## [Problem statement]
Please retype every entry as written, and keep the pictures out.

## [Provided entries]
*** Begin section ***

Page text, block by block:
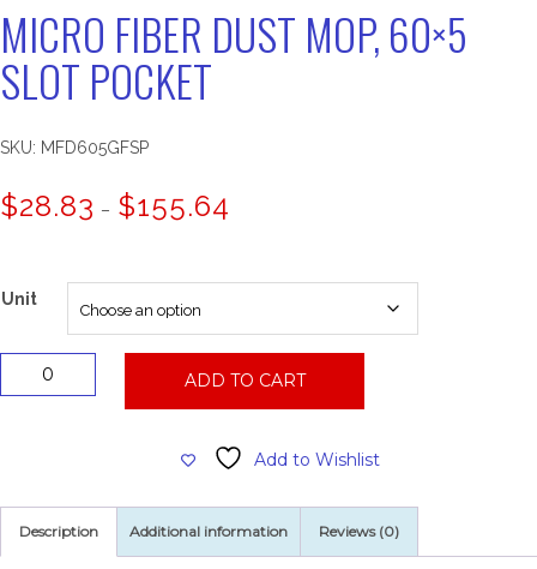
MICRO FIBER DUST MOP, 60×5
SLOT POCKET
SKU: MFD605GFSP
$28.83 – $155.64
Unit
quantity
ADD TO CART
Add to Wishlist
Description Additional information Reviews (0)
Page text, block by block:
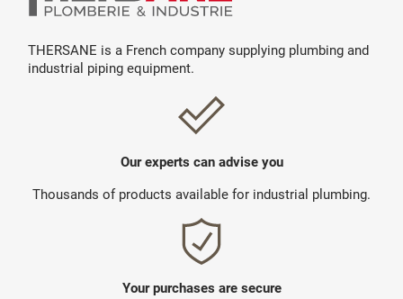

*** End section ***

## [Response area]
Page text, block by block:
MICRO FIBER DUST MOP, 60×5
SLOT POCKET
SKU: MFD605GFSP
$28.83 – $155.64
Unit
quantity
ADD TO CART
Add to Wishlist
Description Additional information Reviews (0)
Page text, block by block:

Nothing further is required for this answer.